In contrast, the 19-aa nonself supercluster, PCNGV-GFNCYF–QSYGF, may be more suitable as a vaccine target. This 19-aa sequence contains 4 point-mutation sites, but they are all at boundaries between nonself and self SCSs (two of them are located in the gap between two nonself SCSs). The structure of the PCNGV nonself SCS (the first part of the 19-aa supercluster) has not been determined, suggesting that it may be within an intrinsically disordered region (Fig. 3). Probably reflecting this fact, this region of the 19-aa supercluster is recognized by just a few neutralizing antibodies, whereas its C-terminal region is recognized by many existing neutralizing antibodies (Fig. 2b). Indeed, this region is the most targeted epitope. Among them, CB6 and B38 recognize not only the C-terminal region of the 19-aa supercluster (forming a β-strand) but also the IADYNYKL cluster (forming an α-helix), indicating that this cluster may join the 19-aa supercluster to constitute a confirmational epitope. However, only one side of the α-helix of the IADYNYKL cluster (i.e., D420 and Y421) is likely accessible, suggesting that the contribution of the IADYNYKL cluster to the antigenicity of this epitope is not large. Therefore, the 19-aa supercluster or its C-terminal region alone may be sufficient for vaccines. As an exception, one neutralizing antibody, C144, appears to recognize both superclusters17.
After infection, pathogenic genomes mutate under strong immunological pressure from the host.
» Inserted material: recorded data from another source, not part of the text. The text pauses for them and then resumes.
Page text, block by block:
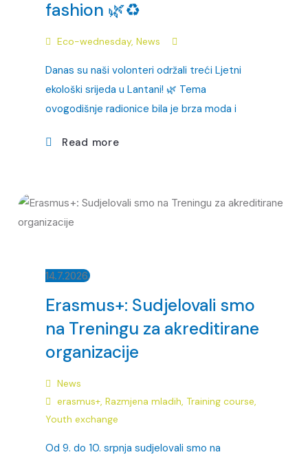
fashion 🌿♻️
Eco-wednesday,News
Danas su naši volonteri održali treći Ljetni
ekološki srijeda u Lantani! 🌿 Tema
ovogodišnje radionice bila je brza moda i
Read more
14.7.2026.
Erasmus+: Sudjelovali smo
na Treningu za akreditirane
organizacije
News
erasmus+,Razmjena mladih, Training course,
Youth exchange
Od 9. do 10. srpnja sudjelovali smo na
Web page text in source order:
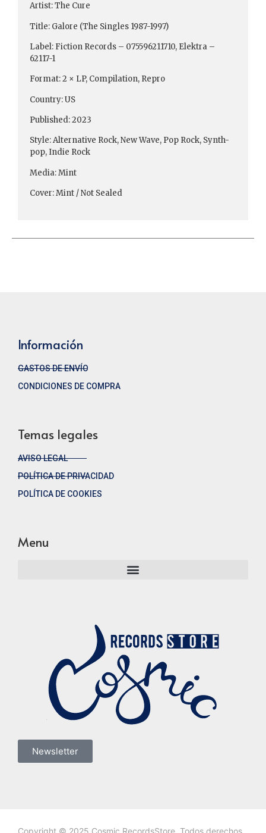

One consequence of accumulated mutations is CTL escape52,53. Although the mechanisms of CTL escape are elusive and may be multifaceted, CTL escape may be triggered when pathogens continuously mutate to the point that they contain an insufficient number of nonself epitopes for the human immune system to recognize in comparison to the number of self epitopes. The present study suggests that upon a host change of SARS-CoV-2, probably from bats to humans, in December 2019, the proteome of SARS-CoV-2 may be evolving to contain fewer nonself and more self sequences to escape recognition and elimination by the immune system, including CTLs, according to the sequence mimicry hypothesis. The use of relatively invariant nonself SCSs, such as the 19-aa supercluster identified in the present study, as vaccine targets may alleviate this problem. Further perspectives on evolution of SARS-CoV-2 may be important in the global public health (Supplementary Discussion).